What is the New Standard of Review?

  • Decisions will be made based upon the totality of circumstances
  • There are thresholds regarding the length and value of the benefits received
  • Officers may consider prior use of benefits, as well as likelihood of future use of benefits
  • Officers will look to the applicant’s age, health, family status, assets, resources, education and skills, and employment history

What Benefits May Subject an Individual to a Public Charge Determination?

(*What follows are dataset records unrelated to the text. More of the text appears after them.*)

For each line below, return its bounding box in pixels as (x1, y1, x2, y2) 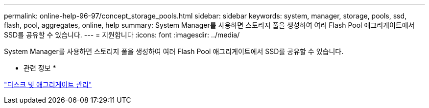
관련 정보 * (24, 64, 56, 72)
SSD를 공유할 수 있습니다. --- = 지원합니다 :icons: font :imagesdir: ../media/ (4, 31, 240, 39)
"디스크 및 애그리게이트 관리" (4, 80, 92, 89)
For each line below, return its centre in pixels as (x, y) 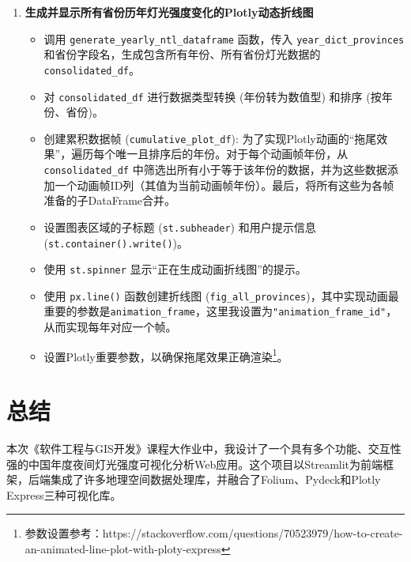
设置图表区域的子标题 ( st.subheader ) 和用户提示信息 (180, 226)
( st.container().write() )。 (116, 242)
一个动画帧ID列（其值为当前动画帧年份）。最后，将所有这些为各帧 (224, 185)
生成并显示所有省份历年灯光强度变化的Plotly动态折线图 (169, 12)
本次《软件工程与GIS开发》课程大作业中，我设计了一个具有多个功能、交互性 (204, 449)
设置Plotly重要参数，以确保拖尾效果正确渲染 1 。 (166, 355)
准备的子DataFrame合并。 (110, 200)
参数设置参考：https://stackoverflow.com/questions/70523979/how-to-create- (214, 533)

  • Cash assistance for income maintenance
  • Most Medicaid participation
  • Medicare Part D Low Income Subsidy for Elderly (prescription drugs)
  • SNAP (Supplemental Nutrition Assistance Program), e., food stamps
  • Long-term care at government expense
  • Section 8 Housing Choice Vouchers
  • Section 8 Project Based Rental Assistance
  • Public Housing

What are Some Benefits that Would Not be Considered?

  • Emergency Medical Assistance
  • Disaster Relief
  • National School Lunch Program
  • Head Start Program
  • Receipt of benefits by dependents alone

The 447-page rule is a complex web of regulations. Critics believe that many low-income immigrants will forego programs they or their children may be entitled to out of fear that accepting those benefits will bar them from eventually becoming green card holders – even if those benefits are not covered by the new rule. Others, such as New York State legislators and Governor Jay Inslee of Washington, have argued that the new rule will have a substantial financial impact on some states and that “the proposal disrupts settled law by making unprecedented changes to longstanding immigration policies. . . .” Still others are considering challenging the new rule in court on various grounds, including under the Administrative Procedure Act and under the equal protection clause of the Constitution. These are avenues that have been pursued with regard to the travel ban, TPS, and DACA.

Undocumented individuals are not eligible for most public benefits. Therefore, the rule will affect only those immigrants who are legally in the U.S. or who wish to come to the U.S. legally.

Because of the complex nature of the new rule, the above is meant only to provide general guidance. If you have questions about the effects of the rule, please reach out to counsel. Jackson Lewis will provide additional updates on the new rule.

 

Diversity Lottery Registration to Open

USCIS has announced that the 2020 Diversity Lottery will open for registration at noon EST on October 3, 2018 and run until noon EST on November 6, 2018.  Fifty thousand green cards will be available.

Eligibility requirements are set out in the Federal Register. This year, individuals from the following countries are not eligible:  Bangladesh, Brazil, Canada, China (mainland-born), Colombia, Dominican Republic, El Salvador, Haiti, India, Jamaica, Mexico, Nigeria, Pakistan, Peru, Philippines, South Korea, UK (except Northern Ireland) and its dependent territories, and Vietnam.

Eligible individuals may apply at dvlottery.state.gov.